Один из признаков зрелости у мальчишки.
— Ага. В пору отмечать совершеннолетие. Теперь это вполне взрослая мужская рука. Не будем говорить — самостоятельная, потому что это не смешно, увы.
Аранта тихонько погладила невозможную руку, в ответ немедленно обвившую ее талию. Оставалось только прикрыть глаза и опустить голову Кеннету на плечо. Чувство было волшебным, из тех, которым противиться нельзя. И не стоит. И не хочется.

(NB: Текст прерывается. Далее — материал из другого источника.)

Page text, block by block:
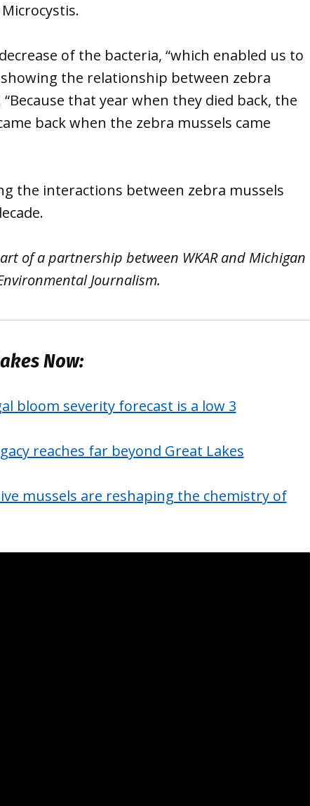
of the bacteria, “which enabled us to
the relationship between zebra
that year when they died back, the
back when the zebra mussels came
the interactions between zebra mussels
of a partnership between WKAR and Michigan
Journalism.
Now:
bloom severity forecast is a low 3
reaches far beyond Great Lakes
mussels are reshaping the chemistry of

Приоткрыв глаза, она обнаружила, что Кеннет, касаясь губами завитков ее волос, смотрит поверх ее головы в шевелящееся море, в сторону маяка и чаек над ним. Картина, способная растревожить душу каждого мужчины, в особенности тех, кто считает нужным держаться за это название. Волосы у него были легкие, любой ветерок приводил их в озорной беспорядок, в отличие от волос Уриена, которые лежали на голове, как шлем, волос к волосу. На губах выступила корочка соли. Местный воздух был ею просто-таки перенасыщен. Аранта знала про эти губы все: и какие они нетерпеливые, и какие нежные, и какие бывают сонные. Но иногда, как сейчас, они казались ей губами незнакомого человека. «Стихия — воздух», — напомнила она себе. Она чувствовала себя очень одиноко, когда он смотрел поверх ее головы.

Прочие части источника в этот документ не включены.